Die Lebensversicherung hat der Vater 1999 abgeschlossen. Als Bezugsberechtigter steht ein Standardsatz „Die Ehegattin oder die Eltern“. Der Vater des Vaters ist schon lange Tod und die Mutter ist dement. Allerdings lebt die gesamte Familie im Ausland und Sohn S hat auch keinen Kontakt. Jetzt hat Sohn S ein Schreiben von der Versicherung bekommen, dass das Geld von der Versicherung nur an die Eltern von dessen Vater ausgezahlt wird.

Was kann S jetzt als einziger Sohn/Erbberechtiger tun? (S trägt schließlich auch alle Beerdigungskosten etc.)

Vielen Dank für eure Hilfe im Voraus!

Was kann S jetzt als einziger Sohn/Erbberechtiger tun? (S
trägt schließlich auch alle Beerdigungskosten etc.)

wenn es offenbar einen/mehrere bezugsberechtigte gibt, fällt die leistung aus der lebensversicherung nicht in den nachlass. es handelt sich um eine lebzeitige leistung iSd § 331 bgb.
da S nicht bezugsberechtigt ist und die leistung aus der LV nicht in den nachlass fällt, geht er insoweit (noch) leer aus…
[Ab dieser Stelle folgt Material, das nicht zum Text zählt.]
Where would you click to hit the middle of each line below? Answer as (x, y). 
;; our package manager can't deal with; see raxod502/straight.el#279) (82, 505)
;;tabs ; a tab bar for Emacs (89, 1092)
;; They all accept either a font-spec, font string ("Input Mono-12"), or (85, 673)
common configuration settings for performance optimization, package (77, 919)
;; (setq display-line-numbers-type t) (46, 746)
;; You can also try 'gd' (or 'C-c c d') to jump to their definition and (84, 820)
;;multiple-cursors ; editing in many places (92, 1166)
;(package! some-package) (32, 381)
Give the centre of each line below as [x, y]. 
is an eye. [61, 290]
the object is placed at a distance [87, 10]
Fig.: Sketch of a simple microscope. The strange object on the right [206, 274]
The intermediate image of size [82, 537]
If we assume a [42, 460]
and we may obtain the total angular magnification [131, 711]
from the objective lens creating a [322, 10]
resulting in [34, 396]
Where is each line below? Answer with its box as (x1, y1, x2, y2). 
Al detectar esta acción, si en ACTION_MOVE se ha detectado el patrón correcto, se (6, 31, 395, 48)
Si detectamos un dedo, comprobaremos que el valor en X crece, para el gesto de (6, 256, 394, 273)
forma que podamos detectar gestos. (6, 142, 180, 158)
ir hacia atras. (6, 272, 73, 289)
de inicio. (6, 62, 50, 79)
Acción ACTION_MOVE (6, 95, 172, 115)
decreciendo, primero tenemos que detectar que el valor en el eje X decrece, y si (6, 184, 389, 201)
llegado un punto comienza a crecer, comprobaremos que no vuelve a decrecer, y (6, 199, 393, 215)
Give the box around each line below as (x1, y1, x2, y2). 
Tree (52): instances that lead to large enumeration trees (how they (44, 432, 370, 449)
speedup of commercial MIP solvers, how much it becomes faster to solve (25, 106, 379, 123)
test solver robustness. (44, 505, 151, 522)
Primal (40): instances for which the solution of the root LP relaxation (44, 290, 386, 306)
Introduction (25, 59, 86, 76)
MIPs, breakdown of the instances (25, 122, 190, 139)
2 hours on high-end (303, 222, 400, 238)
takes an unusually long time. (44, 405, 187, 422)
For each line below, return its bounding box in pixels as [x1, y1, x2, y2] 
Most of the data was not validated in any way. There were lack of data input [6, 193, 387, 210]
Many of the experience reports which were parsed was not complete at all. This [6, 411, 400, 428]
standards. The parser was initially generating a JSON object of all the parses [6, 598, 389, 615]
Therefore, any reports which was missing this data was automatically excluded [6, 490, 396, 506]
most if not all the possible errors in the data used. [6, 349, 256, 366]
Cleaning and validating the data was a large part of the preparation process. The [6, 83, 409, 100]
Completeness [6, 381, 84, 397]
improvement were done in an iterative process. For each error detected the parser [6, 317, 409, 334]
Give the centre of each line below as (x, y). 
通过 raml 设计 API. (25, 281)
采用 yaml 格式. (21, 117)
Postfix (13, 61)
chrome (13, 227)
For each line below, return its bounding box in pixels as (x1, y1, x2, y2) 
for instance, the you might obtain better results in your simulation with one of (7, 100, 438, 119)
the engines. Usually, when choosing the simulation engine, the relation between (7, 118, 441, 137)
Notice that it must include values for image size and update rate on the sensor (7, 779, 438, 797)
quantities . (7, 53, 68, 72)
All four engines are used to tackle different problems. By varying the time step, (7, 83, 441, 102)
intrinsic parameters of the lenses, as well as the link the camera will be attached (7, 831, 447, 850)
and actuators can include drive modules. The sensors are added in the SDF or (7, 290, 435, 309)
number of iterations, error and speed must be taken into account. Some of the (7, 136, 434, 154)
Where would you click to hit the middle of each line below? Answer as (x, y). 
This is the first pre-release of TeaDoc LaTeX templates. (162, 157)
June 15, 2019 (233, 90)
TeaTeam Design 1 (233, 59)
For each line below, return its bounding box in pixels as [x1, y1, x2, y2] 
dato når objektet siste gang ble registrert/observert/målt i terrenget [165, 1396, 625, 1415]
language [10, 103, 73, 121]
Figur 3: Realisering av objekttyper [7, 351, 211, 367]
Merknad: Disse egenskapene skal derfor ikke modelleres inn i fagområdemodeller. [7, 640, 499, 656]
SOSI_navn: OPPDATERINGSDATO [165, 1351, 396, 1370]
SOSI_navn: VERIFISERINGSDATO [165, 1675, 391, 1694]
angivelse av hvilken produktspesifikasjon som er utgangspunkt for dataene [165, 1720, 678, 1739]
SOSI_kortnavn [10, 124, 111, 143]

p.s. wenn S die beerdigungskosten nicht tragen möchte, sollte er zunächst einmal das erbe ausschlagen, § 1968 bgb.

Hallo!

Hier ist etwas zu lesen dazu .
http://www.finanztip.de/recht/erbrecht/erbsch5a.htm

MfG
duck313

p.s. wenn S die beerdigungskosten nicht tragen möchte, sollte er zunächst einmal das erbe ausschlagen, § 1968 bgb.

Das wird nicht unbedingt helfen. Wenn sich niemand findet, der die Beerdigung bezahlt, wird sich das Amt an den Sohn wenden, egal ob der geerbt hat oder nicht.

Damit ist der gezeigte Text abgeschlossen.